Abreu Celina, Shirk Erin N, Queen Suzanne E, Mankowski Joseph L, Gama Lucio, Clements Janice E
Department of Molecular and Comparative Pathobiology, Johns Hopkins University, Baltimore, MD, 21205, USA.
Department of Neurology, Johns Hopkins University, Baltimore, MD, 21205, USA.
J Neuroimmune Pharmacol. 2019 Mar;14(1):23-32. doi: 10.1007/s11481-018-9803-8. Epub 2018 Aug 30.
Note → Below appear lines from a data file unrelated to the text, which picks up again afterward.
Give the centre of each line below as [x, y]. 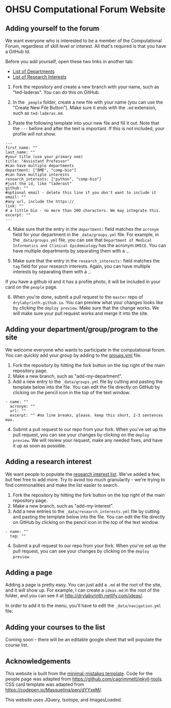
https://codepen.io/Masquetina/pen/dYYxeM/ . [54, 690]
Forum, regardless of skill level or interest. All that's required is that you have [86, 46]
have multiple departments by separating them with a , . [71, 251]
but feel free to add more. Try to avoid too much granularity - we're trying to [85, 479]
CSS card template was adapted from [45, 684]
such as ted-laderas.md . [38, 113]
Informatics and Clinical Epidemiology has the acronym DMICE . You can [89, 245]
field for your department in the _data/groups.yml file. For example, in [86, 235]
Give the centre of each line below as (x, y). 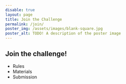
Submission (25, 77)
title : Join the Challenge (34, 19)
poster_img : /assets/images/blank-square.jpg (54, 29)
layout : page (19, 15)
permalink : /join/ (25, 24)
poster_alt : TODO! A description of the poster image (63, 33)
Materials (22, 71)
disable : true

Lentiviruses are retroviruses that primarily infect myeloid cells, leading to acute inflammatory infections in many tissues particularly, lung, joints and the central nervous system (CNS). Acute infection by lentiviruses is followed by persistent/latent infections that are not cleared by the host immune system. HIV and SIV are lentiviruses that also infect CD4+ lymphocytes as well as myeloid cells in blood and multiple tissues. HIV infection of myeloid cells in brain, lung and heart cause tissue specific diseases as well as infect cells in gut, lymph nodes and spleen. AIDS dementia and other tissue specific disease are observed when infected individuals are immunosuppressed and the number of circulating CD4+ T cells declines to low levels. Antiretroviral therapy (ART) controls viral spread and dramatically changes the course of immunodeficiency and AIDS dementia. However, ART does not eliminate virus-infected cells. Brain macrophages contain HIV DNA and may represent a latent reservoir that persists. HIV latency in CD4+ lymphocytes is the main focus of current research and concern in efforts to eradicate HIV. However, a number of studies have demonstrated that myeloid cells in blood and tissues of ART suppressed individuals harbor HIV DNA. The resident macrophages in tissues such as brain (microglia), spleen (red pulp macrophages) and alveolar macrophages in lung are derived from the yolk sac and can self renew. The question of the latent myeloid reservoir in HIV has not been rigorously examined and its potential as a barrier to eradication been considered. Using a well characterized SIV ART suppressed, non-human primate (NHP) model, our laboratory developed the first quantitative viral outgrowth assay (QVOA) designed to evaluate latently infected CD4+ lymphocytes and more recently developed a similar protocol for the assessment of latently infected myeloid cells in blood and brain. Using an SIV ART model, it was demonstrated that myeloid cells in blood and brain harbor latent SIV that can be reactivated and produce infectious virus in vitro. These studies demonstrate for the first time that myeloid cells have the potential to be a latent reservoir of HIV that produces infectious virus that can be reactivated in the absence of ART and during HIV eradication strategies. Graphical Abstract.
慢病毒是逆转录病毒,主要感染髓细胞,导致许多组织尤其是肺、关节和中枢神经系统(CNS)发生急性炎症感染。慢病毒急性感染后会出现持续性/潜伏性感染,宿主免疫系统无法清除这些感染。HIV和SIV是慢病毒,它们还感染血液和多个组织中的CD4+淋巴细胞以及髓细胞。HIV感染脑、肺和心脏中的髓细胞会导致组织特异性疾病,还会感染肠道、淋巴结和脾脏中的细胞。当受感染个体免疫抑制且循环CD4+T细胞数量降至低水平时,会观察到艾滋病痴呆和其他组织特异性疾病。抗逆转录病毒疗法(ART)可控制病毒传播,并显著改变免疫缺陷和艾滋病痴呆的病程。然而,ART并不能消除病毒感染的细胞。脑巨噬细胞含有HIV DNA,可能代表一个持续存在的潜伏储存库。CD4+淋巴细胞中的HIV潜伏是当前根除HIV研究和关注的主要焦点。然而,多项研究表明,接受ART抑制治疗的个体血液和组织中的髓细胞携带HIV DNA。组织中的驻留巨噬细胞,如脑(小胶质细胞)、脾(红髓巨噬细胞)和肺中的肺泡巨噬细胞,来源于卵黄囊,能够自我更新。HIV潜伏性髓细胞储存库的问题尚未得到严格研究,其作为根除障碍的潜力也未得到考虑。利用一个特征明确的接受ART抑制治疗的非人灵长类动物(NHP)模型,我们实验室开发了首个旨在评估潜伏感染CD4+淋巴细胞的定量病毒生长测定法(QVOA),最近又开发了一个类似方案用于评估血液和脑中潜伏感染的髓细胞。使用SIV ART模型,已证明血液和脑中的髓细胞含有潜伏性SIV,这些潜伏性SIV可被重新激活并在体外产生传染性病毒。这些研究首次证明,髓细胞有可能成为HIV的潜伏储存库,在没有ART的情况下以及在HIV根除策略期间,这些潜伏储存库可产生可被重新激活的传染性病毒。图形摘要。